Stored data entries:
○ ○ ○ ○

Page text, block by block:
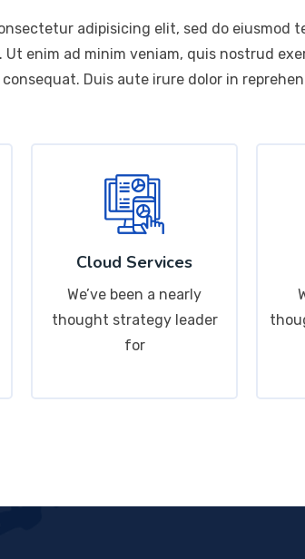
adipisicing elit, sed do eiusmod
Ut enim ad minim veniam, quis nostrud
Duis aute irure dolor in
Cloud Services
We’ve been a nearly
thought strategy leader
for
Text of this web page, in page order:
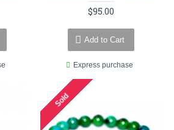
$95.00
Add to Cart
Express purchase
Sold
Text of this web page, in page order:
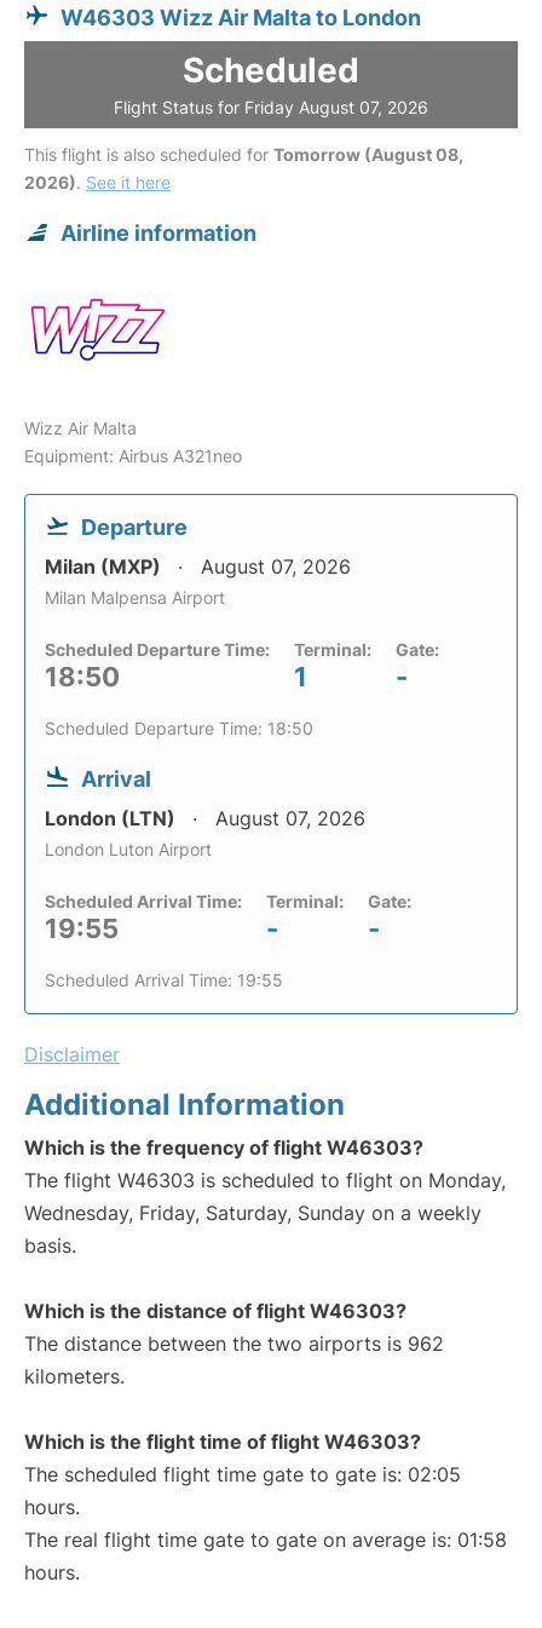
W46303 Wizz Air Malta to London
Scheduled
Flight Status for Friday August 07, 2026
This flight is also scheduled for Tomorrow (August 08,
2026). See it here
Airline information
Wizz Air Malta
Equipment: Airbus A321neo
Departure
Milan (MXP) August 07, 2026
Milan Malpensa Airport
Scheduled Departure Time:
18:50
Terminal:
1
Gate:
-
Scheduled Departure Time: 18:50
Arrival
London (LTN) August 07, 2026
London Luton Airport
Scheduled Arrival Time:
19:55
Terminal:
-
Gate:
-
Scheduled Arrival Time: 19:55
Disclaimer
Additional Information
Which is the frequency of flight W46303?
The flight W46303 is scheduled to flight on Monday,
Wednesday, Friday, Saturday, Sunday on a weekly
basis.
Which is the distance of flight W46303?
The distance between the two airports is 962
kilometers.
Which is the flight time of flight W46303?
The scheduled flight time gate to gate is: 02:05
hours.
The real flight time gate to gate on average is: 01:58
hours.
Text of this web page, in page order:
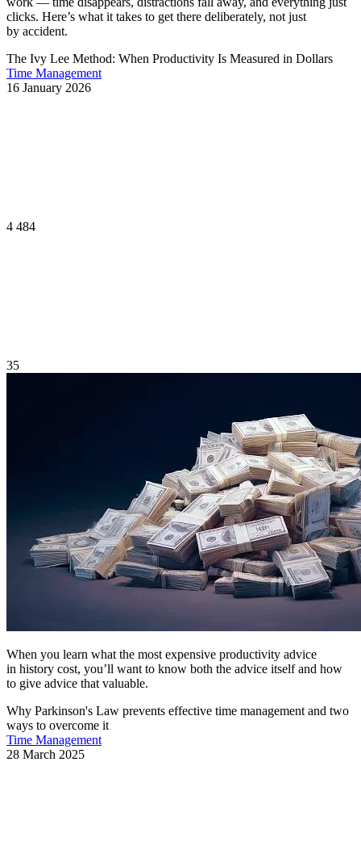
clicks. Here’s what it takes to get there deliberately, not just
by accident.
The Ivy Lee Method: When Productivity Is Measured in Dollars
Time Management
16 January 2026
4 484
35
When you learn what the most expensive productivity advice
in history cost, you’ll want to know both the advice itself and how
to give advice that valuable.
Why Parkinson's Law prevents effective time management and two
ways to overcome it
Time Management
28 March 2025
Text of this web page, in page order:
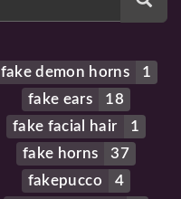
fake demon horns
1
fake ears
18
fake facial hair
1
fake horns
37
fakepucco
4
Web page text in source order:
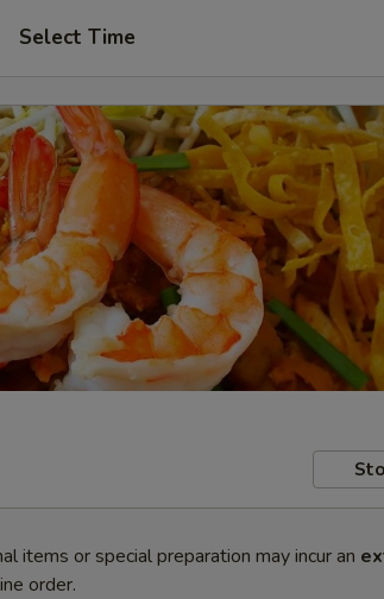
Select Time
items or special preparation may incur an
order.
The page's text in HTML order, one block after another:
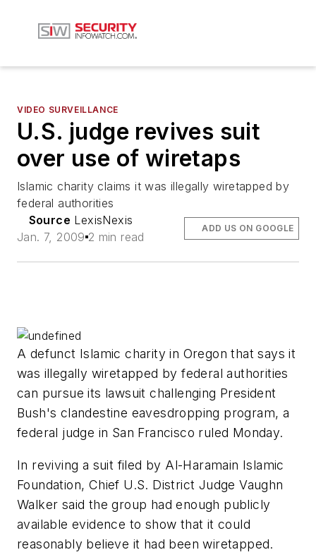
VIDEO SURVEILLANCE
U.S. judge revives suit
over use of wiretaps
Islamic charity claims it was illegally wiretapped by
federal authorities
Source LexisNexis
Jan. 7, 2009 2 min read
ADD US ON GOOGLE
A defunct Islamic charity in Oregon that says it
was illegally wiretapped by federal authorities
can pursue its lawsuit challenging President
Bush's clandestine eavesdropping program, a
federal judge in San Francisco ruled Monday.
In reviving a suit filed by Al-Haramain Islamic
Foundation, Chief U.S. District Judge Vaughn
Walker said the group had enough publicly
available evidence to show that it could
reasonably believe it had been wiretapped.
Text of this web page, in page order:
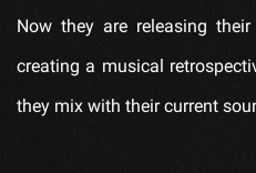
Now they are releasing
creating a musical
they mix with their current
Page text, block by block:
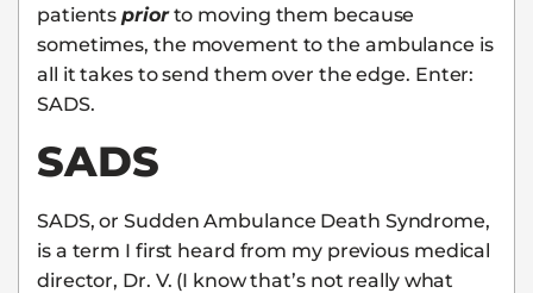
patientspriorto moving them because
sometimes, the movement to the ambulance is
all it takes to send them over the edge. Enter:
SADS.
SADS
SADS, or Sudden Ambulance Death Syndrome,
is a term I first heard from my previous medical
director, Dr. V. (I know that’s not really what
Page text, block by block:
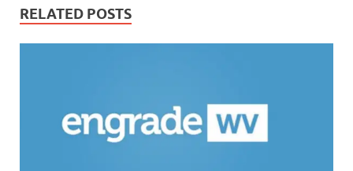
RELATED POSTS
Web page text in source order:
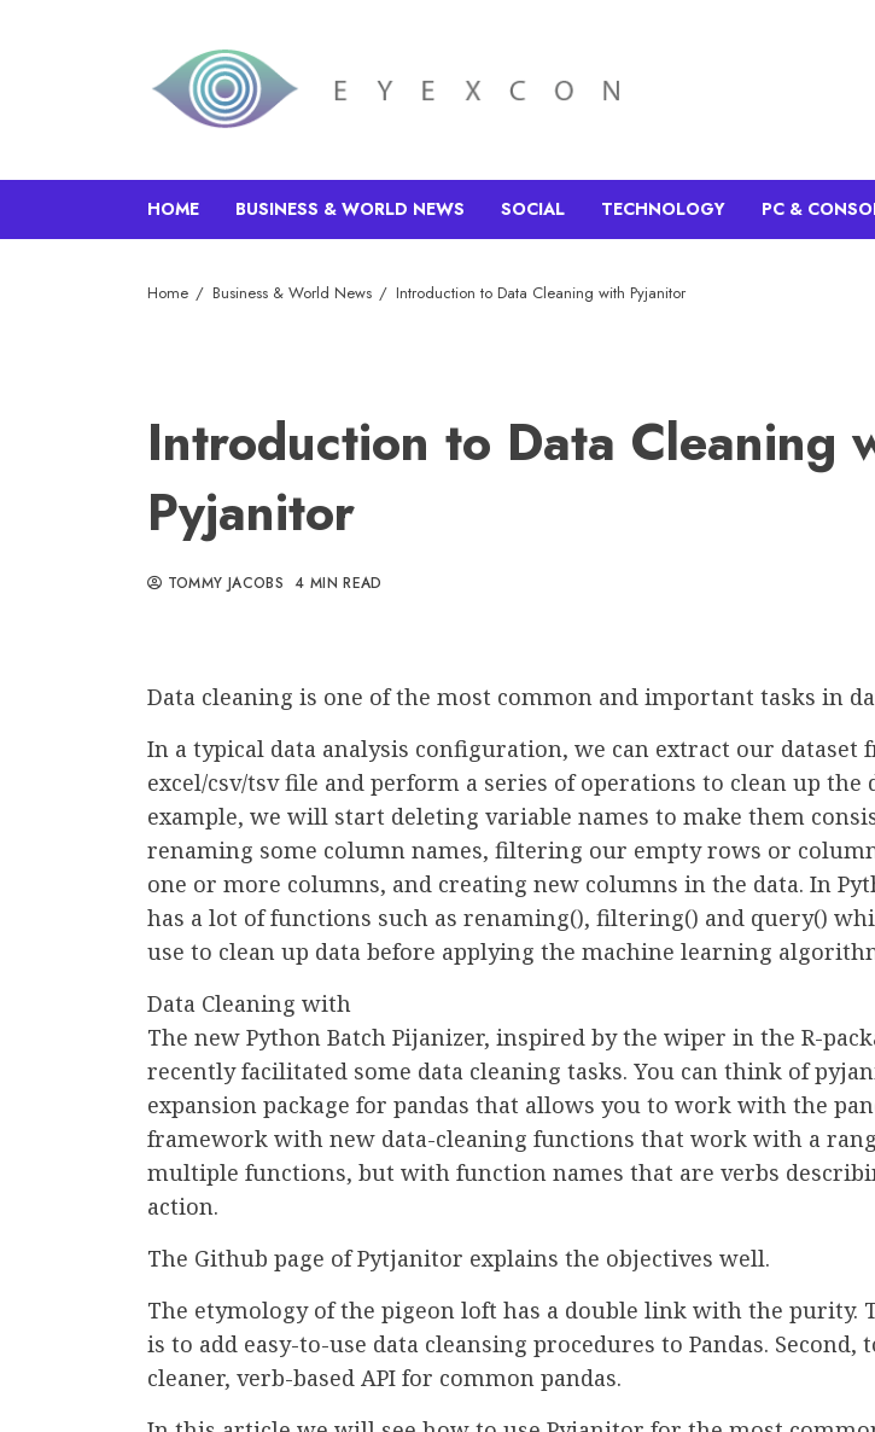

○ ○ ○ ○

What is needed: Once the pictures are set aside, transcribe the remaining lines above exactly.

Output of the exercise:
Page text, block by block:
adipisicing elit, sed do eiusmod
Ut enim ad minim veniam, quis nostrud
Duis aute irure dolor in
Cloud Services
We’ve been a nearly
thought strategy leader
for
Text of this web page, in page order:
$95.00
Add to Cart
Express purchase
Sold
Text of this web page, in page order:
W46303 Wizz Air Malta to London
Scheduled
Flight Status for Friday August 07, 2026
This flight is also scheduled for Tomorrow (August 08,
2026). See it here
Airline information
Wizz Air Malta
Equipment: Airbus A321neo
Departure
Milan (MXP) August 07, 2026
Milan Malpensa Airport
Scheduled Departure Time:
18:50
Terminal:
1
Gate:
-
Scheduled Departure Time: 18:50
Arrival
London (LTN) August 07, 2026
London Luton Airport
Scheduled Arrival Time:
19:55
Terminal:
-
Gate:
-
Scheduled Arrival Time: 19:55
Disclaimer
Additional Information
Which is the frequency of flight W46303?
The flight W46303 is scheduled to flight on Monday,
Wednesday, Friday, Saturday, Sunday on a weekly
basis.
Which is the distance of flight W46303?
The distance between the two airports is 962
kilometers.
Which is the flight time of flight W46303?
The scheduled flight time gate to gate is: 02:05
hours.
The real flight time gate to gate on average is: 01:58
hours.
Text of this web page, in page order:
clicks. Here’s what it takes to get there deliberately, not just
by accident.
The Ivy Lee Method: When Productivity Is Measured in Dollars
Time Management
16 January 2026
4 484
35
When you learn what the most expensive productivity advice
in history cost, you’ll want to know both the advice itself and how
to give advice that valuable.
Why Parkinson's Law prevents effective time management and two
ways to overcome it
Time Management
28 March 2025
Text of this web page, in page order:
fake demon horns
1
fake ears
18
fake facial hair
1
fake horns
37
fakepucco
4
Web page text in source order:
Select Time
items or special preparation may incur an
order.
The page's text in HTML order, one block after another:
VIDEO SURVEILLANCE
U.S. judge revives suit
over use of wiretaps
Islamic charity claims it was illegally wiretapped by
federal authorities
Source LexisNexis
Jan. 7, 2009 2 min read
ADD US ON GOOGLE
A defunct Islamic charity in Oregon that says it
was illegally wiretapped by federal authorities
can pursue its lawsuit challenging President
Bush's clandestine eavesdropping program, a
federal judge in San Francisco ruled Monday.
In reviving a suit filed by Al-Haramain Islamic
Foundation, Chief U.S. District Judge Vaughn
Walker said the group had enough publicly
available evidence to show that it could
reasonably believe it had been wiretapped.
Text of this web page, in page order:
Now they are releasing
creating a musical
they mix with their current
Page text, block by block:
patientspriorto moving them because
sometimes, the movement to the ambulance is
all it takes to send them over the edge. Enter:
SADS.
SADS
SADS, or Sudden Ambulance Death Syndrome,
is a term I first heard from my previous medical
director, Dr. V. (I know that’s not really what
Page text, block by block:
RELATED POSTS
Web page text in source order:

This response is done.